For each line of the listing that contains "Graylog", make a copy and return it.

═════ RECORDS ═════

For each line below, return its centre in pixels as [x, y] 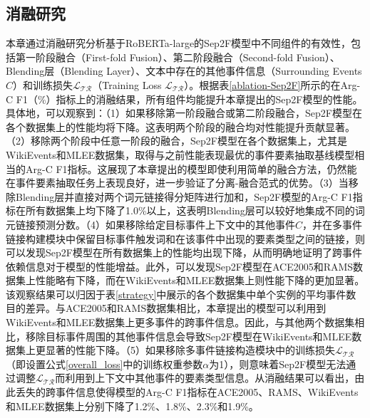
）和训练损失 [43, 84]
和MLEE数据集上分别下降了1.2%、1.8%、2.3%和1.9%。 [132, 406]
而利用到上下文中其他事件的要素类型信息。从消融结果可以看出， [205, 378]
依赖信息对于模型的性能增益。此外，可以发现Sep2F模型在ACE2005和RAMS [180, 266]
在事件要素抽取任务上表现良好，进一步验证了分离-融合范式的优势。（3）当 [177, 183]
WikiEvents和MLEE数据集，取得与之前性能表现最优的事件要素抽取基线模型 [180, 154]
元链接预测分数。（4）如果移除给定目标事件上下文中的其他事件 [150, 224]
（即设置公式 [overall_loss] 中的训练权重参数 [104, 364]
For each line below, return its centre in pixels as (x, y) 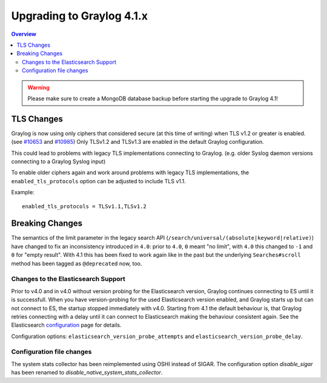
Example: (23, 192)
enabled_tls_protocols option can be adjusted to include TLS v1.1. (98, 181)
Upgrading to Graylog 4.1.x (80, 16)
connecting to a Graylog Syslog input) (58, 161)
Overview (24, 34)
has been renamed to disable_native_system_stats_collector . (87, 373)
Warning (38, 87)
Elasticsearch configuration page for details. (66, 325)

═════

THE COMPLETED TASK:
Upgrading to Graylog 4.1.x (80, 16)
connecting to a Graylog Syslog input) (58, 161)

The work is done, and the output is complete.